消耗了一個時辰,兩個內監也沒有躍過一步,最後沒辦法,隻能帶著聖旨返回。
殷毅坐在禦書房,聽著內監顫巍巍的稟告後,啪一聲,一掌拍在書案上,“放肆,放肆……孤就知道,韓家沒一個是安分的,個個身有反骨。”
韓家不是一直跟朝廷表忠心麼?
這就是他表的忠心?
違逆聖意還差不多。
越想,殷毅心裡越是憤怒,暴戾的氣息在他體內肆意的流淌,隨時都能爆發出來,特彆是那雙眼神,帶著前所未有的陰鷙,嚇得兩個內監跪在地上,瑟瑟發抖。
“辦事不利,滾出去,領三十板子。”
“謝主上隆恩,奴婢告退。”
兩個內監得到赦免,連滾帶爬的跑了出去,剛跑到門口,就聽到書房內響起劈裡啪啦的破碎聲。
兩人臉色發白的互視一眼,暗暗的籲口氣,不管怎麼說,總算逃過一劫。
發泄過後,殷毅一臉頹廢的坐在書案後,氣喘籲籲,都是他沒用,保不住祖宗的基業,讓臣子如此肆無忌憚。
伏在案頭靜默了好一會兒,殷毅才抬起頭,主導一切的是太子,怎能讓他不恨?
“太子~,好得很,好得很……”
不管他怎麼懊惱,白凝香已經遠離了掌控。
車隊在楊瀚的帶領下,速度平穩的向定州而去。
此時的天氣,依舊寒冷,官道兩側的地皮草一片枯黃,車裡被雲霓放置了炭盆,到不覺得冷。

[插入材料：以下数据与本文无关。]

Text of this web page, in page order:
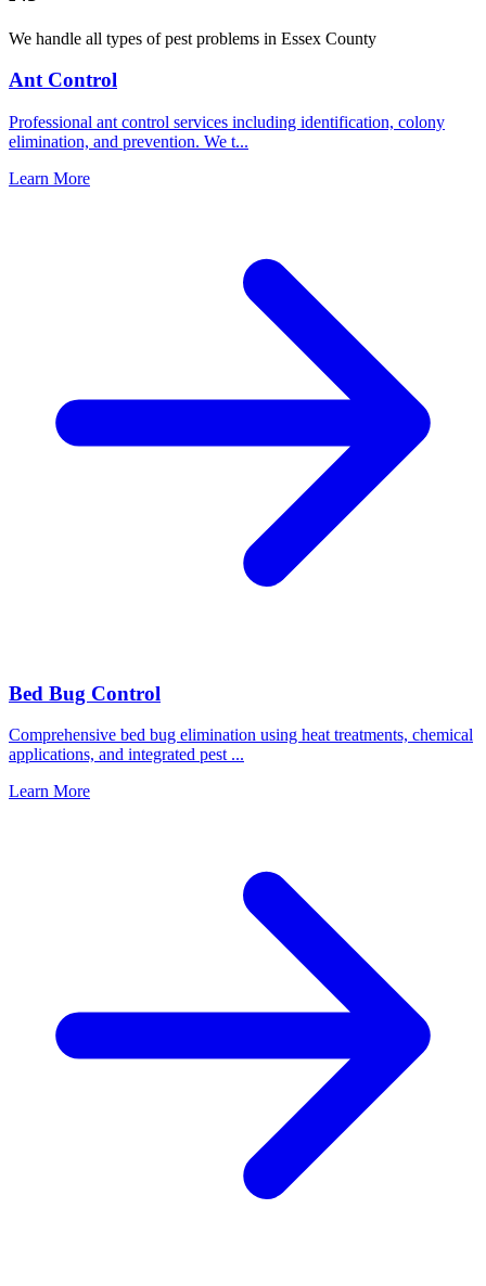
We handle all types of pest problems in Essex County
Ant Control
Professional ant control services including identification, colony
elimination, and prevention. We t...
Learn More
Bed Bug Control
Comprehensive bed bug elimination using heat treatments, chemical
applications, and integrated pest ...
Learn More
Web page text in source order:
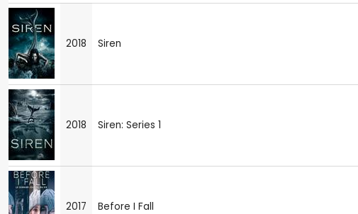
2018 Siren
2018 Siren: Series 1
2017 Before I Fall
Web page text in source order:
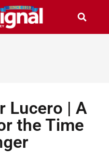
Lucero | A
the Time
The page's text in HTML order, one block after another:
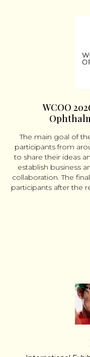
WCOO
The main goal of
participants from
to share their ideas
establish business
collaboration. The
participants after the
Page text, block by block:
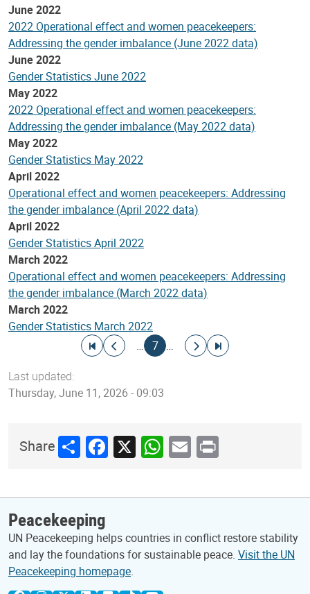
June 2022
2022 Operational effect and women peacekeepers:
Addressing the gender imbalance (June 2022 data)
June 2022
Gender Statistics June 2022
May 2022
2022 Operational effect and women peacekeepers:
Addressing the gender imbalance (May 2022 data)
May 2022
Gender Statistics May 2022
April 2022
Operational effect and women peacekeepers: Addressing
the gender imbalance (April 2022 data)
April 2022
Gender Statistics April 2022
March 2022
Operational effect and women peacekeepers: Addressing
the gender imbalance (March 2022 data)
March 2022
Gender Statistics March 2022
Go to first page
Go to previous page
…
Current page
7 …
Go to next page
Go to last page
Last updated:
Thursday, June 11, 2026 - 09:03
ShareShareFacebook
X WhatsApp
Email
Print
Peacekeeping
UN Peacekeeping helps countries in conflict restore stability
and lay the foundations for sustainable peace. Visit the UN
Peacekeeping homepage.

白慧霞靠在軟墊上,伸手揉了揉巧兒的麻花辮,忍不住感慨一句,
“金窩窩銀窩窩,不如自己的草窩窩,姑姑天生就是窮命,還是喜歡咱們自己的村子。”
聽著姑姑的語氣,白凝香輕笑一聲,
“在一個陌生的地方居住時間久了,自然就會產生戀鄉情結,慶都這邊的氣候你們不習慣,表哥倒是有決心,我已經讓他跟著王全好好學習了,等他能獨當一麵的時候,酒肆差不多也就開業了。”
“唉,民哥兒對回家很抵觸,不過也好,隻要他肯下苦力學習,總有一天,能獨當一麵的。”
白慧霞笑了下,其實她也不願意民哥兒回去,家裡有那樣一個後母,回去也是一地雞毛的過日子,還不如留下來幫著香香打理鋪子,隻要他肯努力,總比留在家裡強。
“都說好男兒誌在四方,我們都是在香香的庇護下生活,最辛苦的還是你。”白慧霞握著侄女的手,心裡也是感慨的很。
“表姐放心,我也會努力的,以後也要幫著表姐做事。”巧兒紅著臉,以前她總偷懶,來了慶都之後才知道,這裡的貴女竟然什麼都懂,什麼都要學,也是辛苦的很。
“哦,那好啊,我等著巧兒長大,當我的左右手。”
白凝香笑著點了點她的紅鼻頭,這次慶都之行,給巧兒很大的動力,也開闊了她的眼界。
至於幫自己,她倒是沒想過,她的產業,多培養一些丫頭,管事便可。至於巧兒,年紀到了,自然有人上門提親,雖然不至於高嫁,但是匹配個小將還是沒問題的。
倒時還得讓姑姑姑父自己商量才好。
馬車內暖融融的,白凝香撩開車簾,看著周圍蕭瑟的景色,等她們一路向南,到家後,也就春暖花開了。
當路過一個土坡的時候,隱約的她好像看到一個歪脖子樹上掛著一個人。